Reading policy.yaml without losing your mind

Here’s where most of the real 403 debugging happens. Each service ships default policies (these days generated in code via oslo.policy), and operators layer overrides in policy.yaml. To see what a service actually enforces, generate the effective policy:

oslopolicy-policy-generator --namespace nova

That dumps every rule and its default. The override file then changes specific rules. A classic foot-gun: someone copies an old policy.json with deprecated rules, half of which no longer match anything, and now policy is a Frankenstein of new defaults and stale overrides. When I’m staring at a 200-line policy file trying to figure out why os_compute_api:servers:create is denied, I’ll paste the rule and its dependencies into Cursor and ask it to expand the rule references into a flat boolean expression. It’s genuinely faster at unrolling rule:admin_or_owner and not rule:foo than I am by hand. But I never let it write the override I’ll apply to production without me reading every character — a wrong policy rule can silently grant admin to everyone.

Pro Tip: A policy rule of "" (empty string) means “allow everyone.” If you see that on a sensitive action, that’s not a clever default, that’s a hole.

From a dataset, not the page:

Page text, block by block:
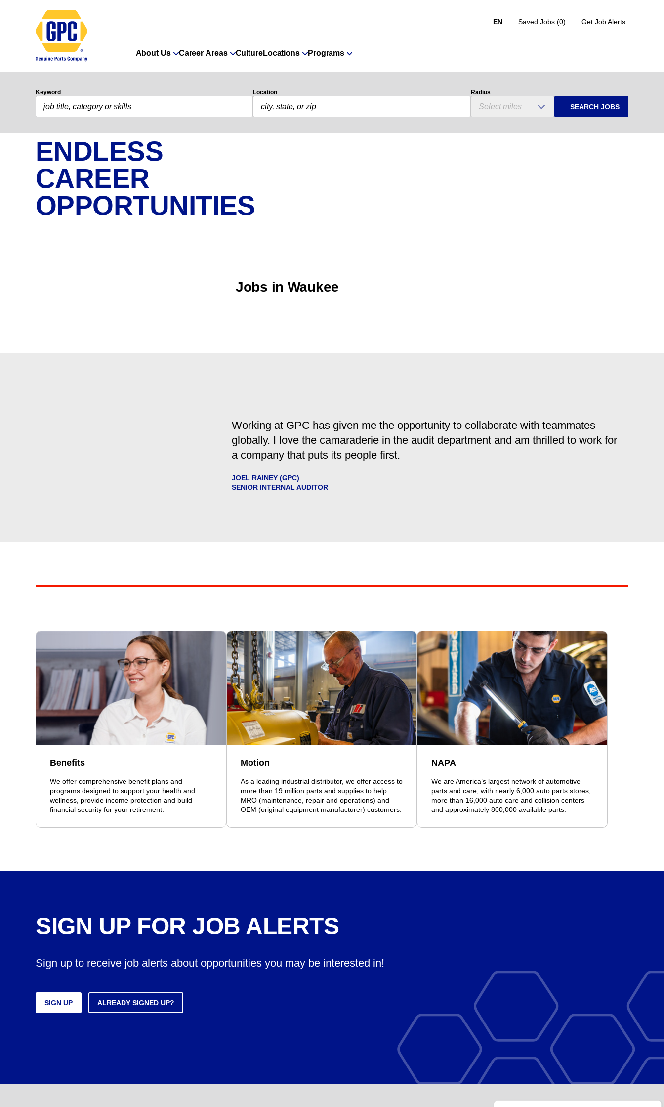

Fernet key rotation: the invisible token invalidator

Here’s the one that produces the most baffling tickets. Keystone signs Fernet tokens with a rotating set of keys. If you rotate keys too aggressively — or your key repositories drift between Keystone nodes behind a load balancer — tokens that were perfectly valid suddenly fail validation with a 401, intermittently, depending on which node serves the request.

openstack token issue
keystone-manage fernet_list_keys

If fernet_list_keys shows a different key set on different control-plane nodes, you’ve found an intermittent-401 generator. The keys must be identical and rotated in lockstep across all nodes, with enough staging keys to cover your max token lifetime. This is a deeply mechanical, easy-to-get-subtly-wrong area, and AI is a good explainer of the staging/primary/secondary key lifecycle — but the rotation itself runs against real key material, and that material never goes into a chat window. Ever.

The credential wall is non-negotiable

Let me state the boundary plainly. I will share with an AI: HTTP status codes, sanitized role assignment tables, policy rule text, implied-role lists, and redacted log lines. I will never share: my admin token, my clouds.yaml, application credentials, or Fernet key material. The AI is a fast junior engineer — useful for unrolling logic and classifying errors, useless and dangerous as a holder of privilege. A token pasted into a chat is a token you have to treat as compromised, and an admin token is the keys to the entire cloud.

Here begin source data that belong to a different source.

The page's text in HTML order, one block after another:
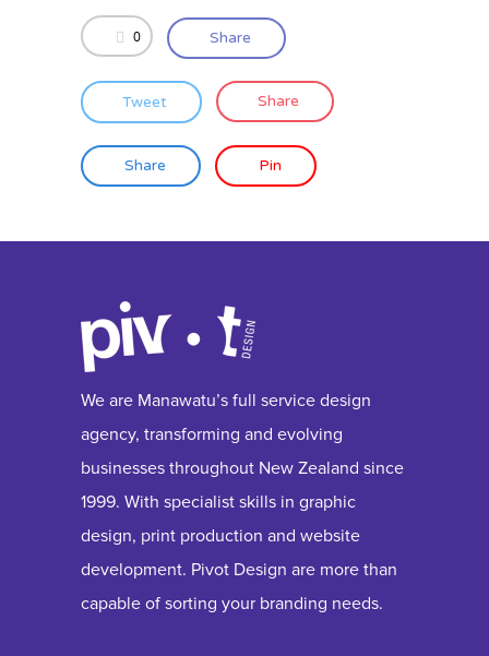
0 Share
Tweet Share
Share Pin
We are Manawatu’s full service design
agency, transforming and evolving
businesses throughout New Zealand since
1999. With specialist skills in graphic
design, print production and website
development. Pivot Design are more than
capable of sorting your branding needs.

When I formalize a fix for a recurring auth bug, I run the proposed policy change through our code review dashboard before it lands, and I file the durable runbooks under the OpenStack category. For the polished, reusable RBAC-debugging checklists, I’ve bundled them into a prompt pack so the next 403 ticket is a checklist, not an archaeology dig.

Conclusion

Keystone debugging is fundamentally about asking the right question in the right order: 401 or 403, then scope, then role assignments, then policy, then — for the truly cursed intermittent failures — Fernet keys. AI accelerates every one of those steps by being a tireless reader of tables and unroller of boolean logic. It just never crosses the line into holding your credentials or writing your production policy unreviewed. Keep it as the fast junior, keep yourself as the human who verifies, and the maze gets a lot shorter.